Jaye Foucher withdrew from both the world’s most famous sled dog race and a shorter Alaska race, the Willow 300, on Monday, Anchorage television station KTUU reported.

Foucher’s team was struck on Jan. 19 on the Parks Highway near the community of Willow, about 75 miles (122 kilometers) north of Anchorage, Alaska State Troopers reported at the time.

Troopers said the team moved onto the busy highway from a trail because of an obstacle. A pickup traveling on the main highway between Anchorage and Fairbanks collided with the dog team.

The pickup driver was among those who helped Foucher and her dog team, troopers said.

One dog died at the scene, three others are still recovering from their injuries and two dogs that ran away after the accident has returned, Foucher said.

Foucher said she will race again with her dogs at some point.

“I don’t think the problem is going to be mushing again, I think the bigger problem is going to be mushing past that spot again,” she said.

Foucher is from Wentworth, New Hampshire but trained in Michigan before moving to Willow last August. Willow is the heart of the mushing community in Alaska and where the 1,000-mile (1,609-kilometer) Iditarod officially starts every March.

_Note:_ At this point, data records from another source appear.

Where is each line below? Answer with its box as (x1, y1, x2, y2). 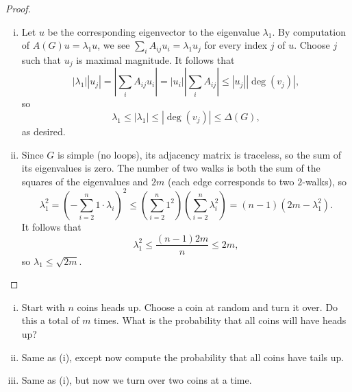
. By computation (272, 24, 346, 38)
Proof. (5, 1, 31, 15)
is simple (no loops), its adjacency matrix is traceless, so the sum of (58, 147, 342, 161)
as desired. (21, 124, 66, 139)
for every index (204, 38, 268, 52)
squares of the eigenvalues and (21, 174, 149, 188)
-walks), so (302, 174, 347, 188)
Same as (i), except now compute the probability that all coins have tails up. (21, 349, 344, 364)
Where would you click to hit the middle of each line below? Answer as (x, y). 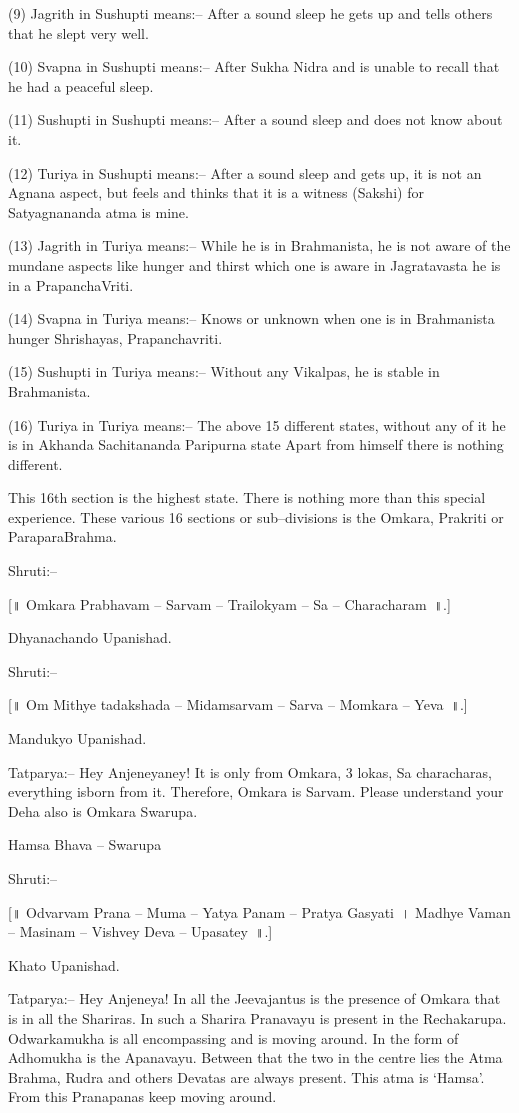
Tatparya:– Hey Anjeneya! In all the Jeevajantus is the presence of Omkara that (254, 998)
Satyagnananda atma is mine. (98, 211)
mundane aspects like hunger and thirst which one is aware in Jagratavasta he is (254, 264)
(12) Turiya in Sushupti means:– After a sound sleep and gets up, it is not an (245, 172)
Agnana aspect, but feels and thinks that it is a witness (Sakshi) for (216, 192)
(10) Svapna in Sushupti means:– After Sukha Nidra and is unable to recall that (254, 66)
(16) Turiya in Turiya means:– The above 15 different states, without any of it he (257, 424)
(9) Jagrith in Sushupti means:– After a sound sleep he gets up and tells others (250, 13)
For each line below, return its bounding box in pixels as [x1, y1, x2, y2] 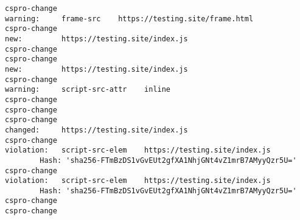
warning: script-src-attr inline [5, 85, 171, 94]
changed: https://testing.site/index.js [5, 125, 188, 134]
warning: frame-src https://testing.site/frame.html [5, 14, 254, 23]
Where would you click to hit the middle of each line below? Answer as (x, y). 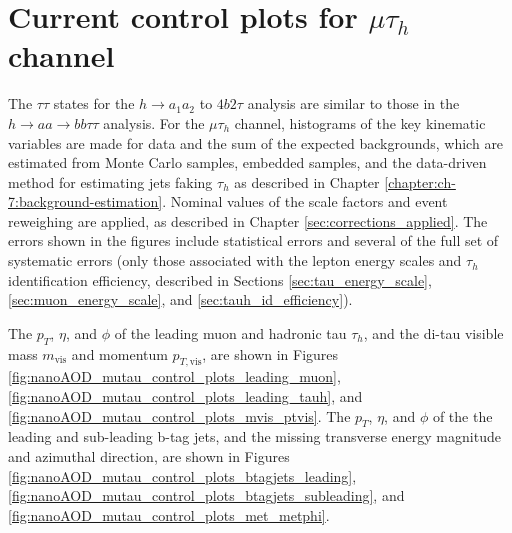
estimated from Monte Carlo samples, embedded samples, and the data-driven (247, 162)
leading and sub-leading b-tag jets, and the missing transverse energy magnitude (254, 436)
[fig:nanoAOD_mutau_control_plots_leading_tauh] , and (185, 396)
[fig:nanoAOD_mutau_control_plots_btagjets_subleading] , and (206, 495)
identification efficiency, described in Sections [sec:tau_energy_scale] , (220, 279)
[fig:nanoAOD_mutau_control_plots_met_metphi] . (169, 514)
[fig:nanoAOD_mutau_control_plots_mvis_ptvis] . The (179, 415)
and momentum (119, 353)

One of the dogs hurt the accident, Kona, may need surgery, and Foucher said she may take him back to New England for the procedure. She plans to stay in Willow until the end of spring, just as she had planned before the accident.

Foucher said her dream has always been to run the Iditarod and that people offered her dogs from their kennels so she could still participate in this year’s race.

But she said she wants to run the Iditarod with her own dogs and will wait a year or two for that to happen.